ℭomo acontece cada ano, temos hoje ocasião de nos encontrar alguns dias antes da festa do Natal; é um modo de expressar "em voz alta" a nossa fraternidade através da troca recíproca das boas festas natalícias, mas é também um momento de reflexão e exame de consciência para cada um de nós, a fim de que a luz do Verbo encarnado nos mostre cada vez melhor quem somos e qual é a nossa missão, principalmente neste orbi habbliveano.

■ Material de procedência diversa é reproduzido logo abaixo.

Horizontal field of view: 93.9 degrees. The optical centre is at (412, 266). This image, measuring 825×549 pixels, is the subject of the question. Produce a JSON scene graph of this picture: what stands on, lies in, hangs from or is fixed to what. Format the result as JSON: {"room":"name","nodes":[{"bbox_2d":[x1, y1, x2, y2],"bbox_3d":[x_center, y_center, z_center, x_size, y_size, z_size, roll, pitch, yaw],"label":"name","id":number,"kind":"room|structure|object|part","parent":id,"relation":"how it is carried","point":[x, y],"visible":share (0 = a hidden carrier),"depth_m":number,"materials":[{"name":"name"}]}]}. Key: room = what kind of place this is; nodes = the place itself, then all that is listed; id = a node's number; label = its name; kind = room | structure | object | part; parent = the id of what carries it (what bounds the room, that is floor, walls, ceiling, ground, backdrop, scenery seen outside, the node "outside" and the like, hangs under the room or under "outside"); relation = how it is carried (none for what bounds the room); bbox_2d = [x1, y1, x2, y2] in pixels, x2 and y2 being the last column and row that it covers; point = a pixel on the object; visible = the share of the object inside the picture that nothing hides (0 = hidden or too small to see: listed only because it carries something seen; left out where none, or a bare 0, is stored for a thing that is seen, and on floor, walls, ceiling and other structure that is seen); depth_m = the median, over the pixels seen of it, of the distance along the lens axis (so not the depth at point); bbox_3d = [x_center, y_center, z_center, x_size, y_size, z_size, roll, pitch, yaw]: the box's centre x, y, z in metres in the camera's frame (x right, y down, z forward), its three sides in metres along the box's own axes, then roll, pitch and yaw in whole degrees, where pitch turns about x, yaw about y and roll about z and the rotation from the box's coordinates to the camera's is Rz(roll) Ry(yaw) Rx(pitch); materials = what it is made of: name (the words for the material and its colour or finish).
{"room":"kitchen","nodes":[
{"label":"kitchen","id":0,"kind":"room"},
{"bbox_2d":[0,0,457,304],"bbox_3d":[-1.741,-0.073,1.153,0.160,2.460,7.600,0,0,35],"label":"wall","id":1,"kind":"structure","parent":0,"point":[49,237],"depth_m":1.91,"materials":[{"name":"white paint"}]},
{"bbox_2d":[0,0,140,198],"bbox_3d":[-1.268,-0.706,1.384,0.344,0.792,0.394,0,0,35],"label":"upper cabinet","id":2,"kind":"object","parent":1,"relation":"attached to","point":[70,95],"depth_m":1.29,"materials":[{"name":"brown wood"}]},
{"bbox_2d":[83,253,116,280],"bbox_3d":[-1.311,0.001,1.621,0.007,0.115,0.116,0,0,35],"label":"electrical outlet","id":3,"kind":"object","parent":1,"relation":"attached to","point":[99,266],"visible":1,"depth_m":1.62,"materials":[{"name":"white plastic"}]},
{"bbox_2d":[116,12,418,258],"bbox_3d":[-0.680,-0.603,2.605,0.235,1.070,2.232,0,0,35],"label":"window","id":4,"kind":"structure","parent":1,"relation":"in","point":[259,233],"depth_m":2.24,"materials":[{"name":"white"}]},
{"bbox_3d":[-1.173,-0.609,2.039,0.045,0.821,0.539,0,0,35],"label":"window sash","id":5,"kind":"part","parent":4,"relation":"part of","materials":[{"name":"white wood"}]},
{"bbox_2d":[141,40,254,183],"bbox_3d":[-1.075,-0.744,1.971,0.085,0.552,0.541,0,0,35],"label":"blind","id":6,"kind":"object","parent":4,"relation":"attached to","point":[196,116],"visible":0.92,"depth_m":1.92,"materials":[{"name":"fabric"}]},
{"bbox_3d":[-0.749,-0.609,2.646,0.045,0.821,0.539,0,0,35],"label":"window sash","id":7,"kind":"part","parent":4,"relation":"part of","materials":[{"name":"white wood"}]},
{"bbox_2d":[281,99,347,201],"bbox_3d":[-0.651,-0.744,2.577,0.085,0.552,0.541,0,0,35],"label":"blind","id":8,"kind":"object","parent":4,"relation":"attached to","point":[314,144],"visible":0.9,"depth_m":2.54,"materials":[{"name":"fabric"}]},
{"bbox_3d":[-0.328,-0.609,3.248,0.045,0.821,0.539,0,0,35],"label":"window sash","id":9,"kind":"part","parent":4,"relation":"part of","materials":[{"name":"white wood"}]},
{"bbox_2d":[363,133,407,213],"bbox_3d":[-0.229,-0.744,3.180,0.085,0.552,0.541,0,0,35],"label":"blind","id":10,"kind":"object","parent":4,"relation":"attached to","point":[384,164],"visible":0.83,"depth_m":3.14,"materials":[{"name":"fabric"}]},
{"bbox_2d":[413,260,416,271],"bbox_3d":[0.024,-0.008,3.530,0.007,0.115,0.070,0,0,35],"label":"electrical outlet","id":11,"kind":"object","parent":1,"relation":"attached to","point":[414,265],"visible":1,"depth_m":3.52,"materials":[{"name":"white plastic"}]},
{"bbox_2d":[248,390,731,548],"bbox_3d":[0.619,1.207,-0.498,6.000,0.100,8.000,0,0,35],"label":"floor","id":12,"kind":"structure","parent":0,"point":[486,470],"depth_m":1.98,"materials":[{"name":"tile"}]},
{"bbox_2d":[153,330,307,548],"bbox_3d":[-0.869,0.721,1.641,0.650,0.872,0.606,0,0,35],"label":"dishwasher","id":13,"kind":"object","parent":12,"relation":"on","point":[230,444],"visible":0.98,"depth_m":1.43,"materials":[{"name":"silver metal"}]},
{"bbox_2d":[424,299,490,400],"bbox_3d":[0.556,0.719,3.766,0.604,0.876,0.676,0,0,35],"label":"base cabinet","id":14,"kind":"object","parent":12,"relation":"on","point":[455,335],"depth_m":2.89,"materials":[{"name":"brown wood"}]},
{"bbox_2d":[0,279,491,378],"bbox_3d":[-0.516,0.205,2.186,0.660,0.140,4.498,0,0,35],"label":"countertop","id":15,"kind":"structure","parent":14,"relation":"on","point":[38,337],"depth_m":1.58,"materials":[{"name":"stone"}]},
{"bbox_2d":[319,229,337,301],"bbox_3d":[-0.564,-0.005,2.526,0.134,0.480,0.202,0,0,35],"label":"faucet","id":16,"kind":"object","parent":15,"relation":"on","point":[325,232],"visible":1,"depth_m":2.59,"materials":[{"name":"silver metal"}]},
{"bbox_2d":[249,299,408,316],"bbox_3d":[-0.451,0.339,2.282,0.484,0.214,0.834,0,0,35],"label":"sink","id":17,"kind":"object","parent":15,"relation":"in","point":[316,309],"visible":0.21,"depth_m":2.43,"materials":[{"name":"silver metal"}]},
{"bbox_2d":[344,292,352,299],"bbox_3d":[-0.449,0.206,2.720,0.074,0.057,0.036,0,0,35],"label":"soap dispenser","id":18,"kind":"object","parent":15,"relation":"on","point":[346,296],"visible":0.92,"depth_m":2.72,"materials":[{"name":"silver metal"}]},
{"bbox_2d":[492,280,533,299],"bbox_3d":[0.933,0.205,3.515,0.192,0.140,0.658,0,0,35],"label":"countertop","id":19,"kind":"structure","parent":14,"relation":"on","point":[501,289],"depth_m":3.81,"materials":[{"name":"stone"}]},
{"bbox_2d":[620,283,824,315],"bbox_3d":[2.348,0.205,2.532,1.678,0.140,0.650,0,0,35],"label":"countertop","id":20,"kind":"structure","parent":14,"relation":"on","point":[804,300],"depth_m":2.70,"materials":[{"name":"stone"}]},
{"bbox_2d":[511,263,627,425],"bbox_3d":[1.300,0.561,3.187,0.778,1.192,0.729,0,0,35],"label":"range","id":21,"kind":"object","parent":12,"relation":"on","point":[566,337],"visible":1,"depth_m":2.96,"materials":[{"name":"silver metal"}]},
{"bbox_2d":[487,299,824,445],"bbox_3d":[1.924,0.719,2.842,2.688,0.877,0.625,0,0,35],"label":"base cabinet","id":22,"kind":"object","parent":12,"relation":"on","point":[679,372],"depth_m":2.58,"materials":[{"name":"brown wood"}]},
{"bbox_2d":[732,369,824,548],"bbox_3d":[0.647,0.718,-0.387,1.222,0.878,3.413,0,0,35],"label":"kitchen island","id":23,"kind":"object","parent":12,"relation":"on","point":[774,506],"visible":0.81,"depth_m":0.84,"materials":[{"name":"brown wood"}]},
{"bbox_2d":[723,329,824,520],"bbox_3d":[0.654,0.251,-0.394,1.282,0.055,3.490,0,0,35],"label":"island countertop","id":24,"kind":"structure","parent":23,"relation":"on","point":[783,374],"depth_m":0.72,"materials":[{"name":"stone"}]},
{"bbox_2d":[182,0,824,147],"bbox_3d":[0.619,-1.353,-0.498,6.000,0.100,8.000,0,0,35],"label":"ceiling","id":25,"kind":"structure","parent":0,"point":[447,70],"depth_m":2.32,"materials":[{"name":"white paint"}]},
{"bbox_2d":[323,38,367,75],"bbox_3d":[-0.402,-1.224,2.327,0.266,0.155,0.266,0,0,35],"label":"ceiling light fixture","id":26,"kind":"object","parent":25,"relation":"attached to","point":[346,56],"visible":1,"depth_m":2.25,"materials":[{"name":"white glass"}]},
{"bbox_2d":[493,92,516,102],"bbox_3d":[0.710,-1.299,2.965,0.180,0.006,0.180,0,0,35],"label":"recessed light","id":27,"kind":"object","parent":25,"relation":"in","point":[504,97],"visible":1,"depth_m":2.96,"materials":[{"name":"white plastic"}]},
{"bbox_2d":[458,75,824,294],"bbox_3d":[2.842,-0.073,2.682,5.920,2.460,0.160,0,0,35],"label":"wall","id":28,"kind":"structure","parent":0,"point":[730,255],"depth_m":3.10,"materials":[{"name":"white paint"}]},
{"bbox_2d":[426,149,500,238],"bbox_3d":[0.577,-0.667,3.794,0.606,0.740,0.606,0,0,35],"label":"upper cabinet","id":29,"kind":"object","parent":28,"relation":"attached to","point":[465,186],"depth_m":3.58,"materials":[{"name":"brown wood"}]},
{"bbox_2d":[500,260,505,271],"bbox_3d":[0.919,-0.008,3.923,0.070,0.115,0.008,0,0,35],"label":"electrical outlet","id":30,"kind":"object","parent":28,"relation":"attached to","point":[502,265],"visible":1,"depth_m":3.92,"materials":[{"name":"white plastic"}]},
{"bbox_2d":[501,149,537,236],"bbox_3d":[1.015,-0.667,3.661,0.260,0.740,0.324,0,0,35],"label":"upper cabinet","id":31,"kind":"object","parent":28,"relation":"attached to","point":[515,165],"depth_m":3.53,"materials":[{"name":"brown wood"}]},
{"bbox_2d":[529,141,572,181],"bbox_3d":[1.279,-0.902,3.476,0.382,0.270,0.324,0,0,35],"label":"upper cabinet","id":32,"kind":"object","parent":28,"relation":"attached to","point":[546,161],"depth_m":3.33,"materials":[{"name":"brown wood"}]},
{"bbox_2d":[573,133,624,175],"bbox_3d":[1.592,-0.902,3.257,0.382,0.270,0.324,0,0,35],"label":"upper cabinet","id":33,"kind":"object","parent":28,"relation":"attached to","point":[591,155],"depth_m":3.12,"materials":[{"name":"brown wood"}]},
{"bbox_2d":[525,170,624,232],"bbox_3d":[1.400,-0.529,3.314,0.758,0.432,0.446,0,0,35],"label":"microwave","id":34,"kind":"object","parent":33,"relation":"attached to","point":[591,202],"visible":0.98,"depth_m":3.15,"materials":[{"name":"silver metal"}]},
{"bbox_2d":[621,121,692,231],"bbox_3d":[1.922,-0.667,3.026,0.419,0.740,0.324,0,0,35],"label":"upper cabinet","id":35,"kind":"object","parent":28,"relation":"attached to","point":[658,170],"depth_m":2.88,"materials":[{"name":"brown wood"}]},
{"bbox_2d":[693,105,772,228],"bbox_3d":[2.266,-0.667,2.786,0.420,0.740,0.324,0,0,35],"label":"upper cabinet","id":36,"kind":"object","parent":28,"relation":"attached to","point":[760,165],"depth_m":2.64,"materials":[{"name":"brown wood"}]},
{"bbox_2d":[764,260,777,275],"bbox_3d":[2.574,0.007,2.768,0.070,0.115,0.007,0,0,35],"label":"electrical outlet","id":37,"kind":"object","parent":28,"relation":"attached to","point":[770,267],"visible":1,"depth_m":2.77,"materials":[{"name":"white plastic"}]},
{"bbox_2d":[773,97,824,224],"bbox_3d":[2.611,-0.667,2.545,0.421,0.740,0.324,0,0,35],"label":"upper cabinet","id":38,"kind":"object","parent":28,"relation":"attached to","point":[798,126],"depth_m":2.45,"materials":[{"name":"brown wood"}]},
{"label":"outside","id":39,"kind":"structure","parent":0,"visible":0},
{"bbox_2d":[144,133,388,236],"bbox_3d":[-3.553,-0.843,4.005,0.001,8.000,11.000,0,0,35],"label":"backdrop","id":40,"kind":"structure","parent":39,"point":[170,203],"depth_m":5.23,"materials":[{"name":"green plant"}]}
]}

Como todos sabemos, o mistério do Natal é o mistério de Deus que vem ao mundo pelo caminho da humildade. Encarnou: aquela grande synkatabasis! Infelizmente o nosso tempo parece ter-se esquecido da humildade ou simplesmente tê-la limitado a uma forma de moralismo, esvaziando-a da força incisiva de que é dotada.

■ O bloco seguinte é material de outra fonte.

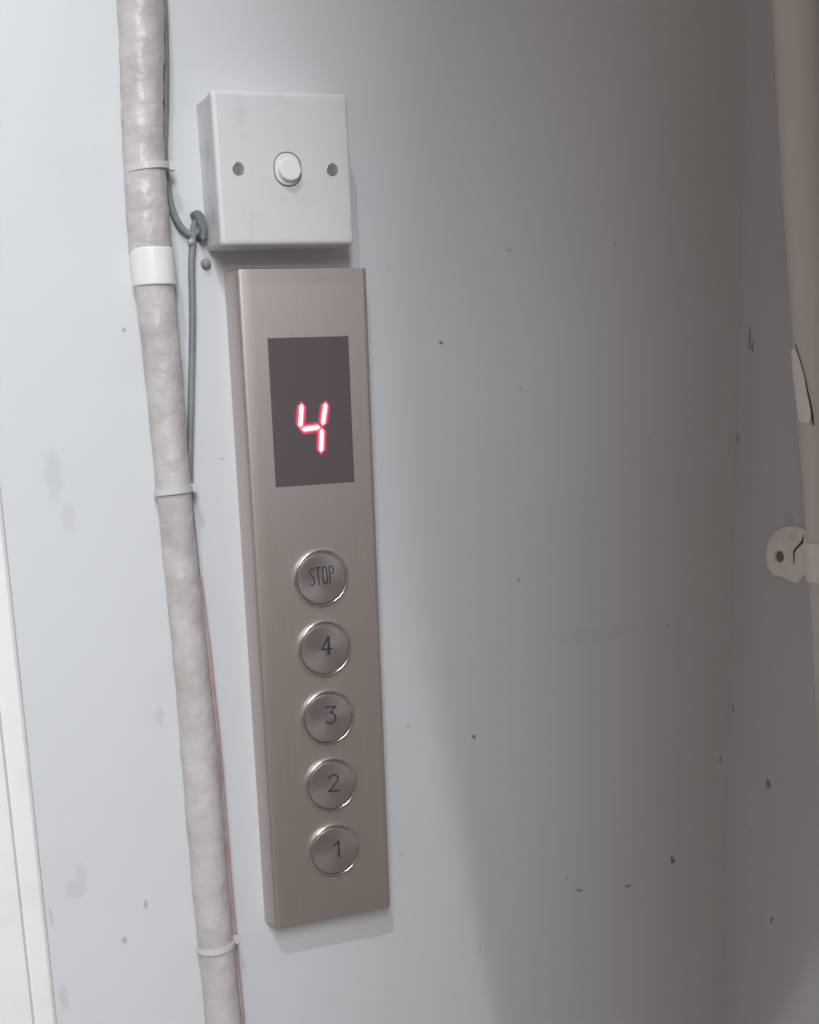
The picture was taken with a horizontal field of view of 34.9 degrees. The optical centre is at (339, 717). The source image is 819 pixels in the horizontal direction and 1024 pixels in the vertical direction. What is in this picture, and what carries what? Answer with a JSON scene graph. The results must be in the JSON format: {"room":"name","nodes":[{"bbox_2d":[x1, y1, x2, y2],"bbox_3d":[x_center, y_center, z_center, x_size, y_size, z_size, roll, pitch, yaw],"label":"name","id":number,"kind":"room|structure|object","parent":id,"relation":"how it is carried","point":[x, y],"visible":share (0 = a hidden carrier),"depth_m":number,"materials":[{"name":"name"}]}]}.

Mas, se tivéssemos de expressar todo o mistério do Natal numa palavra, creio que o termo que mais nos poderia ajudar é humildade. Os Evangelhos falam-nos dum cenário pobre, sóbrio, impróprio para acolher uma mulher que está para dar à luz. E, contudo, o Rei dos reis vem ao mundo, não dando nas vistas, mas suscitando uma atração misteriosa nos corações de quantos sentem a presença incisiva duma novidade que está prestes a mudar a história. Por isso apraz-me pensar e também dizer que a humildade foi a sua porta de entrada e convida-nos, a todos nós, a atravessá-la. Vem-me ao pensamento esta frase dos Exercícios: não se pode avançar sem humildade, nem se pode avançar na humildade sem humilhações. E Santo Inácio diz-nos para pedir humilhações.
Todos sabemos que o contrário da humildade é a soberba. Um versículo do profeta Malaquias (que muito em impressionou) ajuda-nos, por contraste, a compreender a diferença que há entre o caminho da humildade e o da soberba: "Todos os soberbos e todos os que cometem a iniquidade serão como a palha; este dia que vai chegar queimá-los-á – diz o Senhor do universo – e nada ficará deles: nem raiz, nem ramos" (3,19).
Recordar significa, etimologicamente, «trazer de novo ao coração», re-cordar. A memória viva que temos da Tradição, das raízes, não é culto do passado, mas gesto interior por meio do qual trazemos constantemente ao coração aquilo que nos precedeu, que atravessou a nossa história, que nos fez chegar até aqui. Recordar não é repetir, mas arrecadar, reavivar e, agradecidos, deixar que a força do Espírito Santo nos faça, como aos primeiros discípulos, arder o coração (cf. Lc 24, 32).
Todos nós somos chamados à humildade, porque somos chamados a recordar e a gerar, somos chamados a reencontrar a justa relação com as raízes e com os ramos. Sem eles, deterioramo-nos e estamos destinados a desaparecer. Vindo ao mundo pela via da humildade, Jesus abre-nos um caminho, indica-nos um estilo de vida, mostra-nos uma meta.
Queridos prefeitos e presidentes (Dicástérios e Pontificíos Conselhos), se é verdade que, sem humildade, não se pode encontrar Deus nem é possível fazer experiência de salvação, é igualmente verdade que, sem humildade, não se pode sequer encontrar o próximo, o irmão e a irmã que vivem ao nosso lado.
A sinodalidade é um estilo, ao qual, os primeiros a converter-se, devemos ser nós que estamos aqui e vivemos a experiência do serviço à Igreja universal através do trabalho na Cúria Romana. E a Cúria – nunca o esqueçamos! – não é apenas um instrumento logístico e burocrático para as necessidades da Igreja universal, mas é o primeiro organismo chamado a dar testemunho; e por isso mesmo, na medida em que assume pessoalmente os desafios da conversão sinodal a que é chamada também ela, cresce a sua credibilidade e eficácia. A organização que devemos implementar não é de tipo empresarial, mas evangélico.
𝔔ue o Senhor no-la conceda em dom a partir da primordial manifestação do Espírito em nós: o desejo. Aquilo que não temos, podemos ao menos começar a desejá-lo. Peçamos ao Senhor a graça de conseguir desejar, de nos tornarmos homens de grandes desejos. E o desejo é já o Espírito a trabalhar dentro de cada um de nós.
Feliz Natal a todos! E peço-vos para rezardes por mim. Obrigado!